Exercise requirements: The expected output is every line from the one containing "successful ventures, including" to the end of the data below, exactly, and no other line.

Extracted data entries:
☆ ☆ ☆ ☆

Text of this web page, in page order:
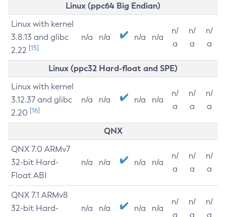
Linux (ppc64 Big Endian)
Linux with kernel
3.8.13 and glibc
2.22 [15]
n/a n/a n/a n/a
n/
a
n/
a
n/
a
Linux (ppc32 Hard-float and SPE)
Linux with kernel
3.12.37 and glibc
2.20 [16]
n/a n/a n/a n/a
n/
a
n/
a
n/
a
QNX
QNX 7.0 ARMv7
32-bit Hard-
Float ABI
n/a n/a n/a n/a
n/
a
n/
a
n/
a
QNX 7.1 ARMv8
32-bit Hard-
n/a n/a n/a n/a
n/
a
n/
a
n/
a
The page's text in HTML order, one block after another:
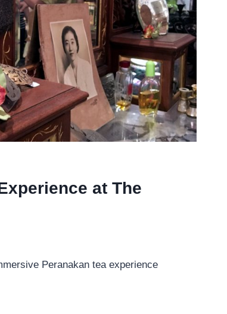
at The
Peranakan tea experience
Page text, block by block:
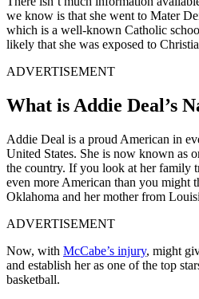
we know is that she went to Mater
which is a well-known Catholic
likely that she was exposed to
ADVERTISEMENT
What is Addie Deal’s
Addie Deal is a proud American in
United States. She is now known as
the country. If you look at her family
even more American than you might
Oklahoma and her mother from
ADVERTISEMENT
Now, with McCabe’s injury, might
and establish her as one of the top
basketball.
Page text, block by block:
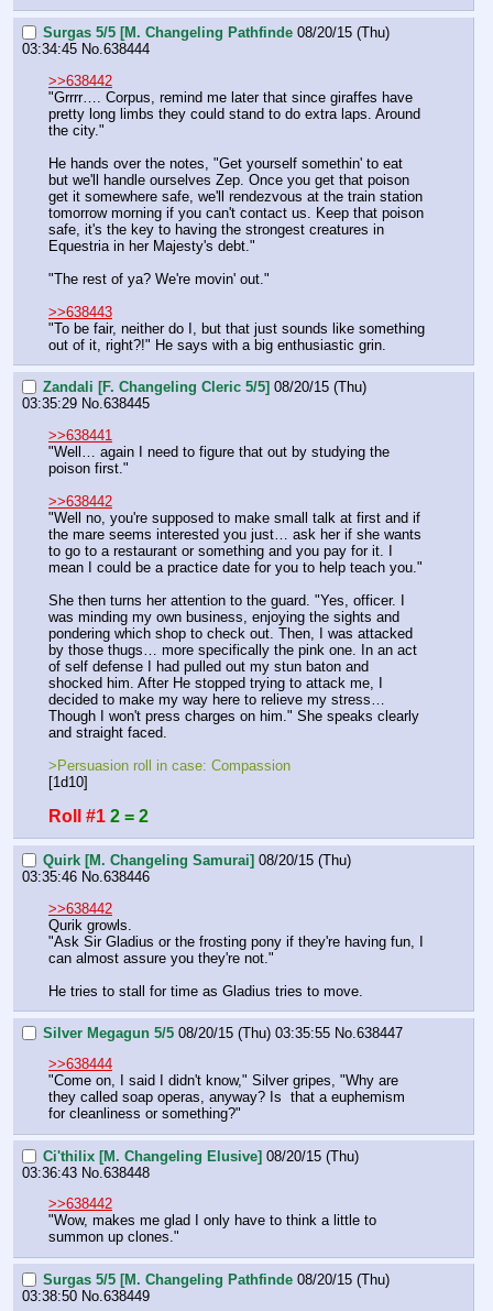
Surgas 5/5 [M. Changeling Pathfinde 08/20/15 (Thu)
03:34:45 No.638444
>>638442
"Grrrr…. Corpus, remind me later that since giraffes have
pretty long limbs they could stand to do extra laps. Around
the city."
He hands over the notes, "Get yourself somethin' to eat
but we'll handle ourselves Zep. Once you get that poison
get it somewhere safe, we'll rendezvous at the train station
tomorrow morning if you can't contact us. Keep that poison
safe, it's the key to having the strongest creatures in
Equestria in her Majesty's debt."
"The rest of ya? We're movin' out."
>>638443
"To be fair, neither do I, but that just sounds like something
out of it, right?!" He says with a big enthusiastic grin.
Zandali [F. Changeling Cleric 5/5] 08/20/15 (Thu)
03:35:29 No.638445
>>638441
"Well… again I need to figure that out by studying the
poison first."
>>638442
"Well no, you're supposed to make small talk at first and if
the mare seems interested you just… ask her if she wants
to go to a restaurant or something and you pay for it. I
mean I could be a practice date for you to help teach you."
She then turns her attention to the guard. "Yes, officer. I
was minding my own business, enjoying the sights and
pondering which shop to check out. Then, I was attacked
by those thugs… more specifically the pink one. In an act
of self defense I had pulled out my stun baton and
shocked him. After He stopped trying to attack me, I
decided to make my way here to relieve my stress…
Though I won't press charges on him." She speaks clearly
and straight faced.
>Persuasion roll in case: Compassion
[1d10]
Roll #1 2 = 2
Quirk [M. Changeling Samurai] 08/20/15 (Thu)
03:35:46 No.638446
>>638442
Qurik growls.
"Ask Sir Gladius or the frosting pony if they're having fun, I
can almost assure you they're not."
He tries to stall for time as Gladius tries to move.
Silver Megagun 5/5 08/20/15 (Thu) 03:35:55 No.638447
>>638444
"Come on, I said I didn't know," Silver gripes, "Why are
they called soap operas, anyway? Is  that a euphemism
for cleanliness or something?"
Ci'thilix [M. Changeling Elusive] 08/20/15 (Thu)
03:36:43 No.638448
>>638442
"Wow, makes me glad I only have to think a little to
summon up clones."
Surgas 5/5 [M. Changeling Pathfinde 08/20/15 (Thu)
03:38:50 No.638449
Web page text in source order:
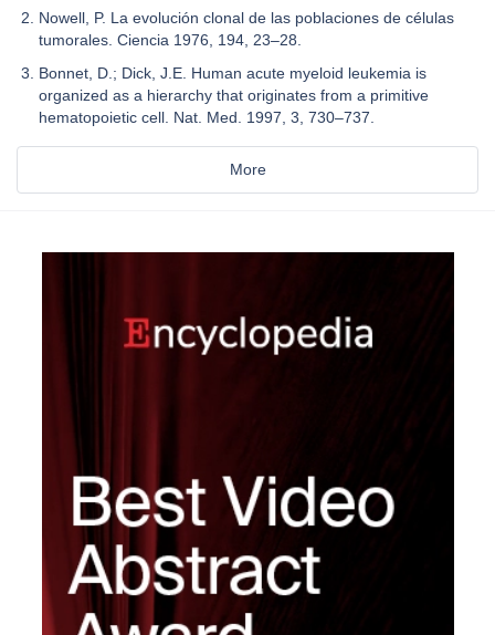
Nowell, P. La evolución clonal de las poblaciones de células
tumorales. Ciencia 1976, 194, 23–28.
Bonnet, D.; Dick, J.E. Human acute myeloid leukemia is
organized as a hierarchy that originates from a primitive
hematopoietic cell. Nat. Med. 1997, 3, 730–737.
More
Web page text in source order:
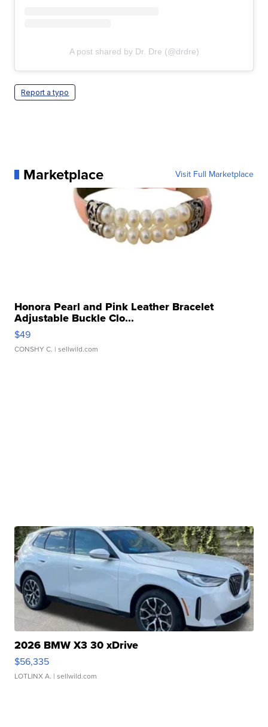
A post shared by Dr. Dre (@drdre)
Report a typo
Marketplace Visit Full Marketplace
Honora Pearl and Pink Leather Bracelet
Adjustable Buckle Clo...
$49
CONSHY C. | sellwild.com
2026 BMW X3 30 xDrive
$56,335
LOTLINX A. | sellwild.com
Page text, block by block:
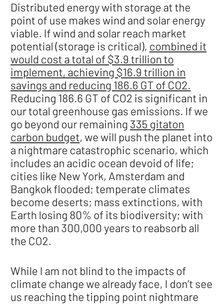
Distributed energy with storage at the
point of use makes wind and solar energy
viable. If wind and solar reach market
potential (storage is critical), combined it
would cost a total of $3.9 trillion to
implement, achieving $16.9 trillion in
savings and reducing 186.6 GT of CO2.
Reducing 186.6 GT of CO2 is significant in
our total greenhouse gas emissions. If we
go beyond our remaining 335 gitaton
carbon budget, we will push the planet into
a nightmare catastrophic scenario, which
includes an acidic ocean devoid of life;
cities like New York, Amsterdam and
Bangkok flooded; temperate climates
become deserts; mass extinctions, with
Earth losing 80% of its biodiversity; with
more than 300,000 years to reabsorb all
the CO2.
While I am not blind to the impacts of
climate change we already face, I don’t see
us reaching the tipping point nightmare
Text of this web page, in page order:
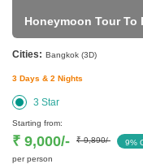
Honeymoon Tour
Cities: Bangkok (3D)
3 Days & 2 Nights
3 Star
Starting from:
₹ 9,000/- ₹ 9,890/-
per person
9%
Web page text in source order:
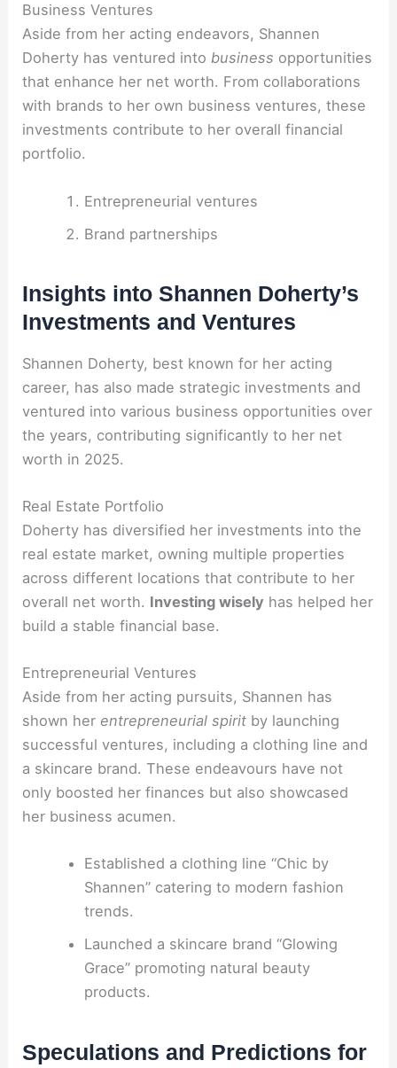
Business Ventures
Aside from her acting endeavors, Shannen
Doherty has ventured intobusiness opportunities
that enhance her net worth. From collaborations
with brands to her own business ventures, these
investments contribute to her overall financial
portfolio.
Entrepreneurial ventures
Brand partnerships
Insights into Shannen Doherty’s
Investments and Ventures
Shannen Doherty, best known for her acting
career, has also made strategic investments and
ventured into various business opportunities over
the years, contributing significantly to her net
worth in 2025.
Real Estate Portfolio
Doherty has diversified her investments into the
real estate market, owning multiple properties
across different locations that contribute to her
overall net worth. Investing wisely has helped her
build a stable financial base.
Entrepreneurial Ventures
Aside from her acting pursuits, Shannen has
shown her entrepreneurial spirit by launching
successful ventures, including a clothing line and
a skincare brand. These endeavours have not
only boosted her finances but also showcased
her business acumen.
Established a clothing line “Chic by
Shannen” catering to modern fashion
trends.
Launched a skincare brand “Glowing
Grace” promoting natural beauty
products.
Speculations and Predictions for

☆ ☆ ☆ ☆

Expected output:
successful ventures, including a clothing line and
a skincare brand. These endeavours have not
only boosted her finances but also showcased
her business acumen.
Established a clothing line “Chic by
Shannen” catering to modern fashion
trends.
Launched a skincare brand “Glowing
Grace” promoting natural beauty
products.
Speculations and Predictions for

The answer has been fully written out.